From the above, it can be understood that the welding output can be adjusted by selecting the output circuit and the engine speed according to the magnitude of the load. In this case, since the magnitude of the welding output can be known before the work depending on the object to be welded, the change of the output circuit and the setting of the engine speed may be settled in advance by a human system.

[0020]

As described above, according to the present invention, by selectively changing the welding output circuit and the engine speed in accordance with the object to be welded, the magnetizing action is provided during high speed rotation of the engine during welding.
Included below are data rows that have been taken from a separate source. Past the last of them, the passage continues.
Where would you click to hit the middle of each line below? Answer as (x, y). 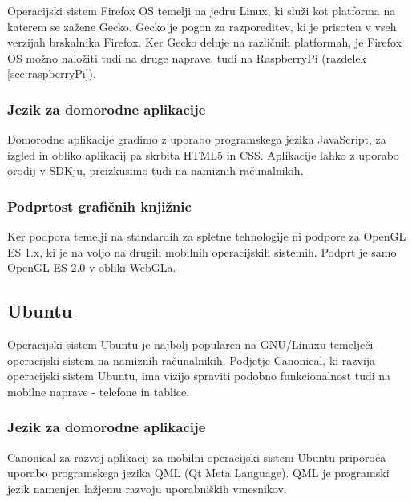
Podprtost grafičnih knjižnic (99, 206)
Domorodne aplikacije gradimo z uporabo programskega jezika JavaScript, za (197, 139)
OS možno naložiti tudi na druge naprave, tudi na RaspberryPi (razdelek (187, 57)
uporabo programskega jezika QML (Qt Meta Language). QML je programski (198, 473)
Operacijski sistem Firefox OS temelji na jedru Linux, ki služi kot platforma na (202, 10)
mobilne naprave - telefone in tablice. (99, 391)
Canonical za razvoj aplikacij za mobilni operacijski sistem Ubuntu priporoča (197, 457)
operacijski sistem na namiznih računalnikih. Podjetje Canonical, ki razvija (192, 360)
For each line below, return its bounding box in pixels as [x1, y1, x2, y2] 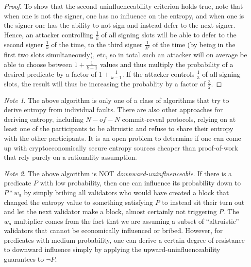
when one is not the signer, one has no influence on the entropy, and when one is [4, 10, 244, 20]
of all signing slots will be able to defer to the [101, 29, 236, 39]
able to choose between [4, 59, 72, 69]
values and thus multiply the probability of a [100, 59, 234, 69]
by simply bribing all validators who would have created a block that [24, 187, 229, 197]
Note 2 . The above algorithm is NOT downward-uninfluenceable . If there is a [4, 168, 232, 178]
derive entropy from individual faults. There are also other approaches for [4, 104, 223, 115]
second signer [4, 39, 44, 49]
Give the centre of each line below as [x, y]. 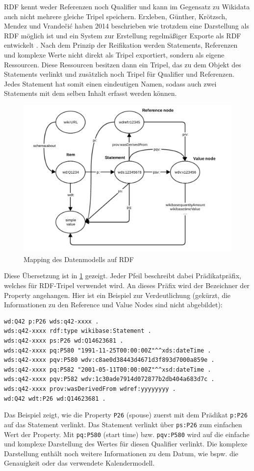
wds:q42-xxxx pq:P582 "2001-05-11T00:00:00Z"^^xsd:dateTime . [108, 369]
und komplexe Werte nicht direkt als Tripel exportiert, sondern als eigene [114, 54]
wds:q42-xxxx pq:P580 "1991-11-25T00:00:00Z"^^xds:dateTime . [108, 350]
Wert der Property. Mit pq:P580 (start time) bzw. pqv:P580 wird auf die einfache [127, 434]
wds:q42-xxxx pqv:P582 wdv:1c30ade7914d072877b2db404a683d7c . [109, 379]
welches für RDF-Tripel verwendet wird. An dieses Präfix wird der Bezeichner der [127, 285]
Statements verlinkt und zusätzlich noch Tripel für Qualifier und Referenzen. [119, 74]
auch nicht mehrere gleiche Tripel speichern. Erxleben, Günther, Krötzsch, [115, 16]

Since the welding output is increased and the welding output is not increased when the engine is rotating at a low speed, not only the welding output can be adjusted, but also the effects listed below are exhibited. (1) The no-load voltage at the output terminal hardly changes when the engine speed is high, medium, or low. (2) Since the output is not interrupted, stable arc welding can be performed. (3) Compact, lightweight and inexpensive. (4) Since the engine speed can be changed and used, the durability of the engine is improved. (5) Noise is reduced due to the above. (6) Fuel consumption and lubricating oil consumption can be reduced.
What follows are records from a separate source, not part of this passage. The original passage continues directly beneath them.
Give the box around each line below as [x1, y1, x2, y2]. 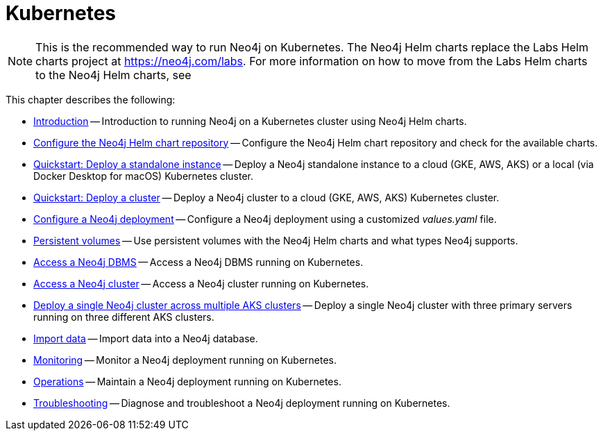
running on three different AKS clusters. [33, 310, 214, 323]
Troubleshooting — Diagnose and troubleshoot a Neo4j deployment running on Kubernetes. [33, 396, 450, 409]
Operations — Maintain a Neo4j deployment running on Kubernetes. [33, 375, 341, 387]
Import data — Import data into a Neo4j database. [33, 332, 258, 344]
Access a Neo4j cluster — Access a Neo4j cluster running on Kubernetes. [33, 277, 369, 290]
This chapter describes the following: [6, 93, 176, 106]
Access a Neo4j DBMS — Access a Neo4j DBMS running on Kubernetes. [33, 255, 364, 268]
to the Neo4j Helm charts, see [35, 67, 192, 82]

[Brief description of drawings]

FIG. 1 is a configuration diagram of an embodiment of an engine-driven arc welding machine according to [Claim 1] of the present invention, and is shown as a cross-sectional view of a generator.
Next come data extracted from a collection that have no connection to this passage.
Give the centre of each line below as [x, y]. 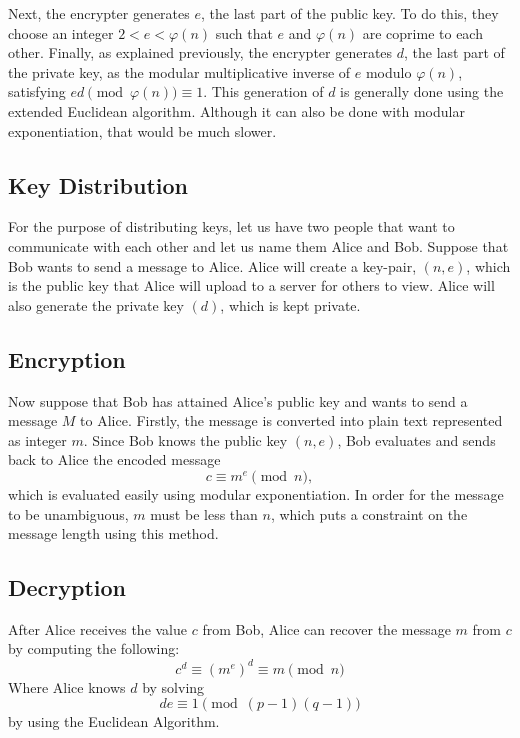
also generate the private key [96, 304]
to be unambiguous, [68, 513]
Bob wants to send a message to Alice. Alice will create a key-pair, [212, 265]
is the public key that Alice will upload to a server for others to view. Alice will [251, 285]
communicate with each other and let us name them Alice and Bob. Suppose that [258, 245]
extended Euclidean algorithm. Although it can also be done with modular [236, 110]
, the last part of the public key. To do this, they [349, 13]
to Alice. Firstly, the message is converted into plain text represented [291, 420]

FIG. 2 is a view showing a used portion of a welding power supply circuit.

FIG. 3 is a change diagram of a no-load voltage when the welding machine has no load.

FIG. 4 is a magnetic flux change diagram when the welding output is large.

FIG. 5 is a magnetic flux change diagram when the welding output is small.

[Description of symbols] 1 generator main body 2 stator 3 rotor 31 to 34 salient pole portions a1 to a4, b1 to b4, c1 to c4 armature windings f1 to f4 field windings m1 to m12 grooves

Claims (2)

[Claims] 1. An engine-driven arc welding machine equipped with a stator having an armature winding and a field winding wound around it, and a rotor composed of an inductor having salient poles, wherein the output end of the generator is Connect a rectifier circuit with a bridge structure using a rectifier and a thyristor, and connect the armature winding so that the direction of the current supplied to the field winding and the direction of the current flowing to the armature winding match when the thyristor is not conducting. Then, the rectifier circuit is switched according to the magnitude of the welding output, the engine speed is changed, and the welding output is continuously changed by the phase control of the thyristor and the engine speed control. . 2. When the welding output is high, the thyristor is phase-controlled so as to be non-conducting so that the rectifier circuit is a half-wave rectifier circuit, the engine rotation speed is high, and when the welding output is low, the thyristor is fully operated. 2. The engine-driven arc welding machine according to claim 1, wherein the rectifier circuit is a full-wave rectifier circuit by controlling the phase of conduction to reduce the engine speed.